*EXERCISE BRIEF:* Which lines run from the line with "class discrimination from" through the line with "Insofar as we are creators—and" in the entries below? Print them exactly, both ends included, and nothing more.

*INPUT RECORDS:*
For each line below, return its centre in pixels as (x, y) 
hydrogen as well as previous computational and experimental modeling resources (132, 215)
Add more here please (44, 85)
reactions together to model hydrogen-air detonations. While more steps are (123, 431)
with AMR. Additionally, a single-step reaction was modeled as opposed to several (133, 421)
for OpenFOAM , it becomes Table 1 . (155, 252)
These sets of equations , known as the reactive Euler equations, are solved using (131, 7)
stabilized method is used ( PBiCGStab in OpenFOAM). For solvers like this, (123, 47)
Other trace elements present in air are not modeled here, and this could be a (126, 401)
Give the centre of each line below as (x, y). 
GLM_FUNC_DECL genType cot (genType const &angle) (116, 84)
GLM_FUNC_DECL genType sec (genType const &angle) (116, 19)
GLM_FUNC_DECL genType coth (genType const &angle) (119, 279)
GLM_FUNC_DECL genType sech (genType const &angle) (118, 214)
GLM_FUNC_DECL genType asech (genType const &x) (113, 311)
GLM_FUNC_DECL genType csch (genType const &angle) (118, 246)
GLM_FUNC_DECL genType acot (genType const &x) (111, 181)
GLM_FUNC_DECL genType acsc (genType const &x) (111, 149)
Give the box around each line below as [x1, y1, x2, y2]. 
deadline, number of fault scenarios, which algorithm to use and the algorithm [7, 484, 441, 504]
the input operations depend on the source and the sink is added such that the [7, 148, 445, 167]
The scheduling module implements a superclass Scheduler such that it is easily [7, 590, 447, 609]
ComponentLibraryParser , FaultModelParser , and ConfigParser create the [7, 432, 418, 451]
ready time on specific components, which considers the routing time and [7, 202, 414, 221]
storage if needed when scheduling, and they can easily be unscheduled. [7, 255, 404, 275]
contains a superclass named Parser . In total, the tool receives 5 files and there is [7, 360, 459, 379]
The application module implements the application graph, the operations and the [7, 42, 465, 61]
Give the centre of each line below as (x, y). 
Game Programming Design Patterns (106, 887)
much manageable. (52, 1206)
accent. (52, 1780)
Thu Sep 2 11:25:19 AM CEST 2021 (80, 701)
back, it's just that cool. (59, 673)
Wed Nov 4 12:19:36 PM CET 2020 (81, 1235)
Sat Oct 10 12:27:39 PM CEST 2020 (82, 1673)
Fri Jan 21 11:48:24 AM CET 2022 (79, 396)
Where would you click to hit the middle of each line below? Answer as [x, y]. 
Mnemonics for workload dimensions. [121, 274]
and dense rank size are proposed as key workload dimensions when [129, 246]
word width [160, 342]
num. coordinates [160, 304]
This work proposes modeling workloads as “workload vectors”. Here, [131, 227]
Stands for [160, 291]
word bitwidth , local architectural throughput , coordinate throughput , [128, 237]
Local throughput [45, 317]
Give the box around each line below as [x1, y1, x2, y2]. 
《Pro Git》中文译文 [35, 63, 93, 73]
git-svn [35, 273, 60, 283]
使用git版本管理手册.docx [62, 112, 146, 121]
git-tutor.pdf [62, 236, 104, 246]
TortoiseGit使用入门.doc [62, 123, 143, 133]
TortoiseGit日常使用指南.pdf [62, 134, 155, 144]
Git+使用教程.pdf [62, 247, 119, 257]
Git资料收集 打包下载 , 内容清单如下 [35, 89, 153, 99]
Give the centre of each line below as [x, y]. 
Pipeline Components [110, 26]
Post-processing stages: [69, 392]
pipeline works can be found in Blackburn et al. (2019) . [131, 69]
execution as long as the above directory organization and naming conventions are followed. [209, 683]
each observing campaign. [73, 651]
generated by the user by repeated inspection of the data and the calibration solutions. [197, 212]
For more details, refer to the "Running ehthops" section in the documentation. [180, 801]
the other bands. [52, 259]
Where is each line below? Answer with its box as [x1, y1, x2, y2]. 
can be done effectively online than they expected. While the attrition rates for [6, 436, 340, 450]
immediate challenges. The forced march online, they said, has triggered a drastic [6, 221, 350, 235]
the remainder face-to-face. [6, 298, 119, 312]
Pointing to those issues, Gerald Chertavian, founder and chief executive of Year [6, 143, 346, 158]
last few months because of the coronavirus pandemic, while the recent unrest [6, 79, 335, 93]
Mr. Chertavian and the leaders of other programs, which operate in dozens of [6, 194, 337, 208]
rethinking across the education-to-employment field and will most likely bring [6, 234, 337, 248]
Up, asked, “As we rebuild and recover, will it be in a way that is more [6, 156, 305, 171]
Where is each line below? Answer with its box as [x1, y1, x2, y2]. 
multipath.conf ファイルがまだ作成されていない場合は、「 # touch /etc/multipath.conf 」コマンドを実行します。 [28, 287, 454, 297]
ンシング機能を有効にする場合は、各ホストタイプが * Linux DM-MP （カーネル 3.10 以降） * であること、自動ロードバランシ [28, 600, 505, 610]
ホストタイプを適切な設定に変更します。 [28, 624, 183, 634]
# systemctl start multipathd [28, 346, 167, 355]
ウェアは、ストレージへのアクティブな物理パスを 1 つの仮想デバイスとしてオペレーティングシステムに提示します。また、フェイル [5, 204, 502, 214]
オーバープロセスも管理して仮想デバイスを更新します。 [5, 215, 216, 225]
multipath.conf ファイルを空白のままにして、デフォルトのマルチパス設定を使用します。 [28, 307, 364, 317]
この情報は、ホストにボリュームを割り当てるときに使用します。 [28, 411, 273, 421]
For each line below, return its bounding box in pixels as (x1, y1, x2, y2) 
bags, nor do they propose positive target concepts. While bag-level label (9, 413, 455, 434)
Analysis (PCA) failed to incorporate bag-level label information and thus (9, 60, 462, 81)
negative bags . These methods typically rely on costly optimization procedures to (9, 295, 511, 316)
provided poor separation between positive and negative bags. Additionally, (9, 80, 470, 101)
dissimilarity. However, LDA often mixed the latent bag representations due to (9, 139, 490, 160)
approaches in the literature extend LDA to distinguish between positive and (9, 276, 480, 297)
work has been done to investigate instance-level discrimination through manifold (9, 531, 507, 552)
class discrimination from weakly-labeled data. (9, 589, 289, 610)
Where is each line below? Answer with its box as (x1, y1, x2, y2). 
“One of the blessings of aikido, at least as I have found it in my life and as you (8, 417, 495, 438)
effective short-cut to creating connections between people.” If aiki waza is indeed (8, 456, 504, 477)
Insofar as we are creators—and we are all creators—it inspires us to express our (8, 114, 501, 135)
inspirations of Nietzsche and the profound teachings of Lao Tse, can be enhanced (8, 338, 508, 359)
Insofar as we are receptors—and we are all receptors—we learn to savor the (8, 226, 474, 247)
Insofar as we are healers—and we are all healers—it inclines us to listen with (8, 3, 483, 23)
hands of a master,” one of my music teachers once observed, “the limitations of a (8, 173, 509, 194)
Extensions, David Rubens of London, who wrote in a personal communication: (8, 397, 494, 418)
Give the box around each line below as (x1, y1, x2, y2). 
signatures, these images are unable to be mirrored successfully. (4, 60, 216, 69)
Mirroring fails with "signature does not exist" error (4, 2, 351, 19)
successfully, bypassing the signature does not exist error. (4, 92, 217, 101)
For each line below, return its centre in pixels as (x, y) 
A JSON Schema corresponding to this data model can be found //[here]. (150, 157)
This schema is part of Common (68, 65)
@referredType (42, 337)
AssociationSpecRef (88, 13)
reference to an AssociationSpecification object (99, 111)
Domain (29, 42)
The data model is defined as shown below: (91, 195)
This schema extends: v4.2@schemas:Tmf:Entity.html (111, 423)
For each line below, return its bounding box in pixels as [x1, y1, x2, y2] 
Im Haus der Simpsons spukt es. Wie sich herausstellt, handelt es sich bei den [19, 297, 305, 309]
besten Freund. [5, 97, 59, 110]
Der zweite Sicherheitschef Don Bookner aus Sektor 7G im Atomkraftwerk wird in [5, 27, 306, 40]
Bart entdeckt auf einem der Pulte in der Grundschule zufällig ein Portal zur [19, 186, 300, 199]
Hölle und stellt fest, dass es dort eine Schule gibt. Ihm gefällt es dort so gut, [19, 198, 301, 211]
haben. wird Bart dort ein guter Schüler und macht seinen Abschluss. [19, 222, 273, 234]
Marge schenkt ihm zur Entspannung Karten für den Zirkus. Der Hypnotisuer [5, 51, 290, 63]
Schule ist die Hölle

*FINISHED EXERCISE:*
class discrimination from weakly-labeled data. (9, 589, 289, 610)
Where is each line below? Answer with its box as (x1, y1, x2, y2). 
“One of the blessings of aikido, at least as I have found it in my life and as you (8, 417, 495, 438)
effective short-cut to creating connections between people.” If aiki waza is indeed (8, 456, 504, 477)
Insofar as we are creators—and we are all creators—it inspires us to express our (8, 114, 501, 135)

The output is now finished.